Die 100-Meter-Sprinterin Lisa Kwayie tritt für die Neuköllner Sportfreunde an. Sie war lange verletzt – und will die Gelegenheit jetzt nutzen.

Sport ist nicht alles: Lisa Kwayie studiert soziale Arbeit Foto: Julia Baier

Wenn Lisa Kwayie das Gefühl hat, dass ihre Aufregung vor dem Wettkampf zu groß wird, zieht sie sich in die Stille zurück. Die Stille ist zum Beispiel das Klo. Sie checkt dann ihren Körper – wie sie steht, wie sie den Kopf hält, ob die Hände zittern. Ihr Trainer sagt, vor dem 100-Meter-Lauf kann man sehen, welche Athletin gewinne. Man könne das fühlen.
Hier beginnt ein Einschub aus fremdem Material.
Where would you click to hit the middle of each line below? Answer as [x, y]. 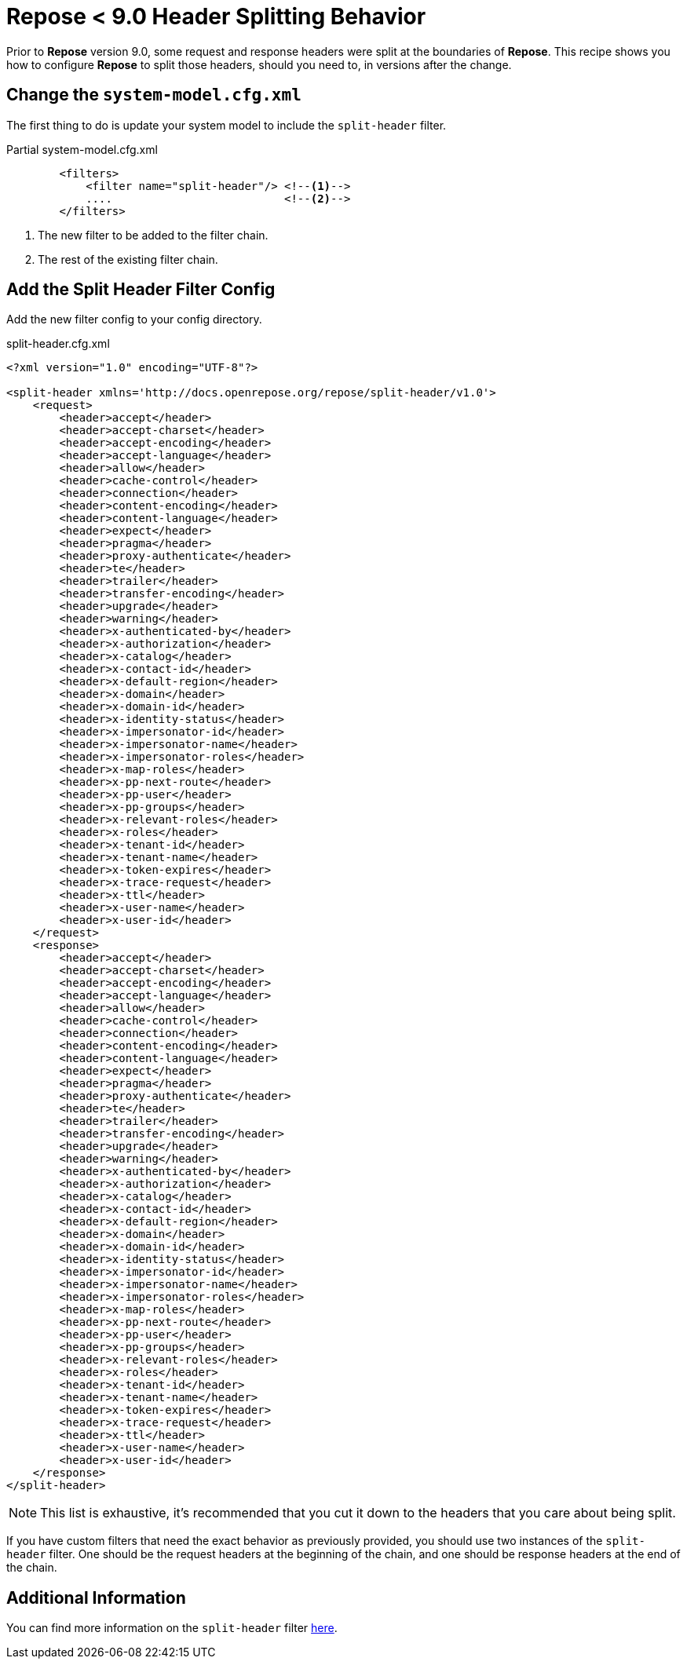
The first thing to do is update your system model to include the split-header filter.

Sie findet das richtig. „Wegen der Ausstrahlung“, sagt Lisa Kwayie. „Umso sicherer du dir bist: Die Gegnerinnen spüren das. Die spüren, dass du das heute unbedingt willst.“ Früher sei sie zu zurückhaltend gewesen, so zumindest sieht sie es selbst. Hat sich von den Gegnerinnen ein bisschen einschüchtern lassen. In Nürnberg? „Ich hatte keine Angst“, sagt Lisa Kwayie.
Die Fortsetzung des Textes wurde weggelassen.